Example of Safety Function Application
Scenario: Industrial Robot in a Production Line
In a production facility, a robot is used that collaborates with humans in teach mode. What safety functions are required?
- STO (Safe Torque Off):
When an operator enters the robot’s work area, the STOP function immediately disconnects the drive’s torque, eliminating the risk of uncontrolled movement. - SLS (Safe Limited Speed):
During programming (teach mode), the robot arm’s speed is limited to 250 mm/s, in accordance with the harmonized standard with the Machinery Directive ISO 10218-1. SLS is implemented using encoders and safety controllers that continuously monitor movement. - SOS (Safe Operating Stop):
During tool changes on the robot arm, SOS allows stopping movement but keeping the machine in a ready state.
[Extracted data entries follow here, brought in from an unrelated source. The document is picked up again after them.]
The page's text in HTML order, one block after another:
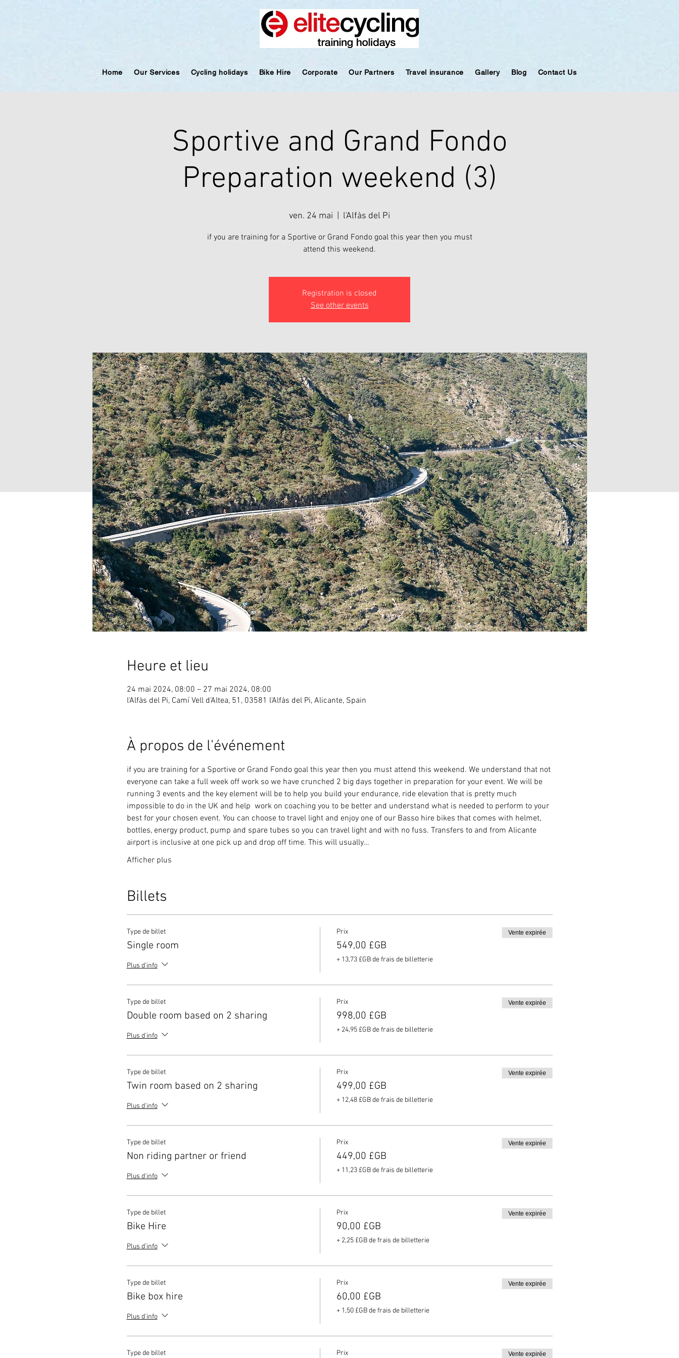
Home Our Services Cycling holidays Bike Hire Corporate Our Partners Travel insurance Gallery Blog Contact Us
Sportive and Grand Fondo
Preparation weekend (3)
ven. 24 mai l'Alfàs del Pi
if you are training for a Sportive or Grand Fondo goal this year then you must
attend this weekend.
Registration is closed
See other events
Heure et lieu
24 mai 2024, 08:00 – 27 mai 2024, 08:00
l'Alfàs del Pi, Camí Vell d'Altea, 51, 03581 l'Alfàs del Pi, Alicante, Spain
À propos de l'événement
if you are training for a Sportive or Grand Fondo goal this year then you must attend this weekend. We understand that not
everyone can take a full week off work so we have crunched 2 big days together in preparation for your event. We will be
running 3 events and the key element will be to help you build your endurance, ride elevation that is pretty much
impossible to do in the UK and help  work on coaching you to be better and understand what is needed to perform to your
best for your chosen event. You can choose to travel light and enjoy one of our Basso hire bikes that comes with helmet,
bottles, energy product, pump and spare tubes so you can travel light and with no fuss. Transfers to and from Alicante
airport is inclusive at one pick up and drop off time. This will usually…
Afficher plus
Billets
Type de billet
Single room
Plus d'info
Prix
549,00 £GB
+ 13,73 £GB de frais de billetterie
Vente expirée
Type de billet
Double room based on 2 sharing
Plus d'info
Prix
998,00 £GB
+ 24,95 £GB de frais de billetterie
Vente expirée
Type de billet
Twin room based on 2 sharing
Plus d'info
Prix
499,00 £GB
+ 12,48 £GB de frais de billetterie
Vente expirée
Type de billet
Non riding partner or friend
Plus d'info
Prix
449,00 £GB
+ 11,23 £GB de frais de billetterie
Vente expirée
Type de billet
Bike Hire
Plus d'info
Prix
90,00 £GB
+ 2,25 £GB de frais de billetterie
Vente expirée
Type de billet
Bike box hire
Plus d'info
Prix
60,00 £GB
+ 1,50 £GB de frais de billetterie
Vente expirée
Type de billet Prix Vente expirée

This ensures a smooth and quick process without requiring a full system reset.
Effect:
Thanks to the integration of these functions, the production line meets safety standards, and operators can work close to the machine without accident risk.
FAQ: Functional Safety
It is the ability of a system to ensure safe operation in case of failure, particularly important in industrial automation.
Key standards include IEC 61508 for general systems, ISO 13849-1 for machinery, and IEC 61800-5-2 for electric drives.
Functions like STO (Safe Torque Off), SS1 (controlled stop), and SLS (speed limitation) minimize risk during machine operation.
It enhances safety, minimizes accident and downtime risks, and meets legal requirements, reducing the risk of penalties.
Begin with risk analysis, select appropriate components, then validate the system and conduct regular reviews.